2012 season in the rear view: Clint Bowyer

Vitals: 2nd in the points standings. 3 wins, 10 top 5s, 13 top 10s. 4 DNFs.

Moment to remember: Clint Bowyer's first season at Michael Waltrip Racing netted him his first road course victory and (surprisingly) his first victory at a 1.5 mile track in the Sprint Cup Series.

In June at Sonoma, Bowyer started sixth and was damn good, leading 71 of the race's 110 laps. He had Kurt Busch alongside him and Tony Stewart behind him when a caution to bring out a green, white, checkered restart flew, but easily pulled away from Stewart and Busch over the final two laps for the win.

In the fall race at Charlotte, Bowyer took the lead on lap 310 from Greg Biffle and made it to the end on fuel for the win. The victory moved Bowyer to within 28 points of leader Brad Keselowski with five races to go.

Moment to forget: This is only here because of the impact it had on Bowyer's Chase chances, because this sure as hell isn't a forgettable moment.

After Bowyer and Jeff Gordon made contact racing for position, Gordon took matters into his own hands (car? fender?) and took out Bowyer. And then that led to one of the greatest garage sprints in NASCAR history.

Bowyer left Phoenix 52 points behind Brad Keselowski, mathematically out of championship contention.

The impact of Gordon's retaliation to Bowyer's championship hopes was an afterthought to the chaos that had occurred.
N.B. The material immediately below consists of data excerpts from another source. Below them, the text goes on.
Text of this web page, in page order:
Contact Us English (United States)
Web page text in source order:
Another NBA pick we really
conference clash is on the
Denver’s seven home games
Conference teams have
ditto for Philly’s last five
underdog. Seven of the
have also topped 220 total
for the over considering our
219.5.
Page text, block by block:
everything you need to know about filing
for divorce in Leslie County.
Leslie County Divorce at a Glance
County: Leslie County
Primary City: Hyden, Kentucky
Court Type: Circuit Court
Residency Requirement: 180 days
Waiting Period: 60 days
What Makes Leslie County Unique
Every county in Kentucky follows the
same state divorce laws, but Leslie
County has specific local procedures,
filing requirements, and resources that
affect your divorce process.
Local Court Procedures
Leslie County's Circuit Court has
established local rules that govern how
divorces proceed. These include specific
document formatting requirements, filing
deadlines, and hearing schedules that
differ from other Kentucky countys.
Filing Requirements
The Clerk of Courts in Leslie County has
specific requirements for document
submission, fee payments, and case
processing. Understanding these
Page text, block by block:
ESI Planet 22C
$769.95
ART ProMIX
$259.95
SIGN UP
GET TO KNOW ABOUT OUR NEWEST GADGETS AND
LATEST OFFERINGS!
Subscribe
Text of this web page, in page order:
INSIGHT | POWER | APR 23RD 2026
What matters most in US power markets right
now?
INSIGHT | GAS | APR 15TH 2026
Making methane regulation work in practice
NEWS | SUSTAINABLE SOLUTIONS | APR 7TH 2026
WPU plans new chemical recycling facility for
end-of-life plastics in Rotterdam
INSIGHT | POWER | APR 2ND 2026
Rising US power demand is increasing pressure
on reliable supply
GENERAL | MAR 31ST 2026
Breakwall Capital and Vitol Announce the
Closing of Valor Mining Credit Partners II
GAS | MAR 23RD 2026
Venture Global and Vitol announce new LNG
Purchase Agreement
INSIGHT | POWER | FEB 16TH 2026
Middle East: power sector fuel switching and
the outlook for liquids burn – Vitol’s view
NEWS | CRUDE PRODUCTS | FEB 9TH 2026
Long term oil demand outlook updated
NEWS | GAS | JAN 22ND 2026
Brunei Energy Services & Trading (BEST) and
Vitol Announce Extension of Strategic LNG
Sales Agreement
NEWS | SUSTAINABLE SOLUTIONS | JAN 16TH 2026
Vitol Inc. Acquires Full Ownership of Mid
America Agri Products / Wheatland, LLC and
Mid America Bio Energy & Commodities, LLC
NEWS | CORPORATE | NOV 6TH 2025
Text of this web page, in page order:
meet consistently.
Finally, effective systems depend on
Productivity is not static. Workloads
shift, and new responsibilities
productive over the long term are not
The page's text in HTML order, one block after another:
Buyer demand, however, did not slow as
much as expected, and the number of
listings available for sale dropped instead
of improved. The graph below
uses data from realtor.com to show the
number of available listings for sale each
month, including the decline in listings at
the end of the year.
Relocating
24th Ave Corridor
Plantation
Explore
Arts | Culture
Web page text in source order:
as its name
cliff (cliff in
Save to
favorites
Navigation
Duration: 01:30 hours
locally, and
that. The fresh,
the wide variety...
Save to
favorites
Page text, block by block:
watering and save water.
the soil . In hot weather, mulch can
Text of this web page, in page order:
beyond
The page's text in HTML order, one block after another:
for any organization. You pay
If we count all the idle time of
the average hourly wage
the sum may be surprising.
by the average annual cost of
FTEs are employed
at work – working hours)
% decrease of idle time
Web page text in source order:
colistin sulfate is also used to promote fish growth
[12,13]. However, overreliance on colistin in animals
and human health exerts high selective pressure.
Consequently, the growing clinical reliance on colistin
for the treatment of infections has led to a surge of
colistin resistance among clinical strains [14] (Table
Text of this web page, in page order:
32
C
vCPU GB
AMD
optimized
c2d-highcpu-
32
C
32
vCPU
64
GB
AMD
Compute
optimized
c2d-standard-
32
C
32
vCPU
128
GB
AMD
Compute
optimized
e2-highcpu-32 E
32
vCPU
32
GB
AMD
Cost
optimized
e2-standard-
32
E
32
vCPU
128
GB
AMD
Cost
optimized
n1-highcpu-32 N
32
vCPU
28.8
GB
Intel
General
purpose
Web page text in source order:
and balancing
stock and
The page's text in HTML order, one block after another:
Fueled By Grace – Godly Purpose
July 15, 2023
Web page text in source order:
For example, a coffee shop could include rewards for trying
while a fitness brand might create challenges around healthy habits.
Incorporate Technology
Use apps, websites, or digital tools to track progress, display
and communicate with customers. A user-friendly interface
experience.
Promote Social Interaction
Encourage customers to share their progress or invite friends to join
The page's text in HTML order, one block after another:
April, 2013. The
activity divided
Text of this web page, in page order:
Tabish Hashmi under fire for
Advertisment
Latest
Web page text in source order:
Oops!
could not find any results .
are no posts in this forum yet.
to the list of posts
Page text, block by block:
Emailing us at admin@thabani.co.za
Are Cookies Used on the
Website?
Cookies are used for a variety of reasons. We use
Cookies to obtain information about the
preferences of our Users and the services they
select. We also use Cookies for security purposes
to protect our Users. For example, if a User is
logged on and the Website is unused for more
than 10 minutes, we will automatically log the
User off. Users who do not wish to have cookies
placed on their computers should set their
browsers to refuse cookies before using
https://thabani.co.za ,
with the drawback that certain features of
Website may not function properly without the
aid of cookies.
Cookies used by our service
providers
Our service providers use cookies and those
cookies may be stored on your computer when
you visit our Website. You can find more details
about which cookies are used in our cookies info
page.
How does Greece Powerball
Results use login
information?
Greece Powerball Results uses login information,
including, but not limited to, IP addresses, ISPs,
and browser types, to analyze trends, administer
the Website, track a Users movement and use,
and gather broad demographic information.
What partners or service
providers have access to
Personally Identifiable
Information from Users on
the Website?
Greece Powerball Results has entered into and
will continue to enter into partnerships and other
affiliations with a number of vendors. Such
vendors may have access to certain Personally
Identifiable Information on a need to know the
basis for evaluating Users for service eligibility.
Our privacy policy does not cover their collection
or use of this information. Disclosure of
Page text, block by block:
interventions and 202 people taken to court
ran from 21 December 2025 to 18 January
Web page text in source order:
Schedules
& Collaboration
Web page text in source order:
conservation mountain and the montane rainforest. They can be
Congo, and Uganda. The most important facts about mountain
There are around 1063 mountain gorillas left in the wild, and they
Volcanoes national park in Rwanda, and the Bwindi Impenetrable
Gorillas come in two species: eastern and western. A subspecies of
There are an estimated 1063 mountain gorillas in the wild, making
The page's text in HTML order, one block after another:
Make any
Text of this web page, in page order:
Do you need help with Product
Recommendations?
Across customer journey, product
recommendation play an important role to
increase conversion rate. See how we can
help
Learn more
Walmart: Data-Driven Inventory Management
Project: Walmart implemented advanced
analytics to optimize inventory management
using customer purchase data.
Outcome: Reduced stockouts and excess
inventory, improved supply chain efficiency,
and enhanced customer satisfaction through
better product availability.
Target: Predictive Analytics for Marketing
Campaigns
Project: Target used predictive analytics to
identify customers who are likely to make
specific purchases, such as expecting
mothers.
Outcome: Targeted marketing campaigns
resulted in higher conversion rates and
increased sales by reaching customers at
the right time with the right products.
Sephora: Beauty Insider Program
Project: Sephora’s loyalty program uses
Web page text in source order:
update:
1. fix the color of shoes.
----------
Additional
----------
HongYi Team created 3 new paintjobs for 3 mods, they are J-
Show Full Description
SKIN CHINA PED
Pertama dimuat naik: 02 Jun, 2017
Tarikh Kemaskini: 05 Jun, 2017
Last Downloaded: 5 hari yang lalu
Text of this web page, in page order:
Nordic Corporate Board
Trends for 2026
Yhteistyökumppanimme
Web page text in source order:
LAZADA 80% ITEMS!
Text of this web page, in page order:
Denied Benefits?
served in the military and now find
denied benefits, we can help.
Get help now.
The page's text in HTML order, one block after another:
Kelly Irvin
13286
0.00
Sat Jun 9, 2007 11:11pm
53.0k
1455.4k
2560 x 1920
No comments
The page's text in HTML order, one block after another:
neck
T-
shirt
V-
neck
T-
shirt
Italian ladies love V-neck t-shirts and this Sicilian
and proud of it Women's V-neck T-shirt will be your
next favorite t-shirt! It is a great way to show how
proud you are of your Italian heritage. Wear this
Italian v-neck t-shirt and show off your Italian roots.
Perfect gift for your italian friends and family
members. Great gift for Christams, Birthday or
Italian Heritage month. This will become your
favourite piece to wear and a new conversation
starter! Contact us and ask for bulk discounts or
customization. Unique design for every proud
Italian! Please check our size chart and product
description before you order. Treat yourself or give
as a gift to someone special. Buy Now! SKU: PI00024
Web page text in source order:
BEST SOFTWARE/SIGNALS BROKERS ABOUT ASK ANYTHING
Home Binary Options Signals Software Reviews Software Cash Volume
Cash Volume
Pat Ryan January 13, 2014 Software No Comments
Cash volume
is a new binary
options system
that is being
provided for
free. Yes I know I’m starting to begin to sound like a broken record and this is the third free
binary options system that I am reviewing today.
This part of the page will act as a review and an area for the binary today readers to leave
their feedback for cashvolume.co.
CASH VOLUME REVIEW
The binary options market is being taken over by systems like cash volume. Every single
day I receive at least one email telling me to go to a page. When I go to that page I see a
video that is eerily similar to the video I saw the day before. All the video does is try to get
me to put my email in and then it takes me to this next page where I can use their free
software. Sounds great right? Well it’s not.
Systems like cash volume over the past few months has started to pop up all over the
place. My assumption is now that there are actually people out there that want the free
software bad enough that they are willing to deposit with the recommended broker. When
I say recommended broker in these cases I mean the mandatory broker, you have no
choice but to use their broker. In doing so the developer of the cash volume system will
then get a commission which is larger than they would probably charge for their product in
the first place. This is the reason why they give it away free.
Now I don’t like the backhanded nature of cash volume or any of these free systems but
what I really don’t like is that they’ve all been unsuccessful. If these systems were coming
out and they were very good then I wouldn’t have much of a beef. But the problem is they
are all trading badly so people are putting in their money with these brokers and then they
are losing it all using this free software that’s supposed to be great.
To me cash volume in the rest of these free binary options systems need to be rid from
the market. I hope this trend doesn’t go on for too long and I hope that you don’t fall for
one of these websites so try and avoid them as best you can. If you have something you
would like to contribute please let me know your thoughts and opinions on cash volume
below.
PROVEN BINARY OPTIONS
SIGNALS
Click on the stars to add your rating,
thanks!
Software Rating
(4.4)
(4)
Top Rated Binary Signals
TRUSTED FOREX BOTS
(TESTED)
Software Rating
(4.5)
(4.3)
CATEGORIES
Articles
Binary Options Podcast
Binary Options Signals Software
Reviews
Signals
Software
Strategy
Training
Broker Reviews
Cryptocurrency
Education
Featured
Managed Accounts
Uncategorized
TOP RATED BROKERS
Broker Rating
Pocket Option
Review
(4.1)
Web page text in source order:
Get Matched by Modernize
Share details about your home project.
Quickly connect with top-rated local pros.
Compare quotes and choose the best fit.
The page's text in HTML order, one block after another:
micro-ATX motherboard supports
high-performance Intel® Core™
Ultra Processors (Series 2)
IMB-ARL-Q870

But when Jimmie Johnson had his issue at Homestead, that allowed Bowyer to slip into second place behind Keselowski.

Bowyer was running in the top 10 at the time of his contact with Gordon, and by virtue of his 28th place finish, likely lost about 20 points. His chances going into Homestead would have been slim, and he wouldn't have caught Keselowski regardless, but Bowyer would have been at the championship press conference and in the discussion. Instead, while he was storyline 1A at Homestead thanks to the conflict, his championship hopes were an afterthought.

The wrap: Speaking of afterthoughts, when we look back on the 2012 season in five or 10 years, will people instinctively think that Johnson finished second to Keselowski? That's not discounting anything that Bowyer did -- what he accomplished with a new team and the improvement that Michael Waltrip Racing made is one of the best stories of the year.

It's just that the championship battle moments, the duel at Texas, the comeback at Kansas, the turning point at Phoenix, all involved Keselowski and Johnson. Yeah, even the most casual fans of NASCAR will remember Bowyer for what happened at Phoenix, but hopefully they'll remember that he finished second too.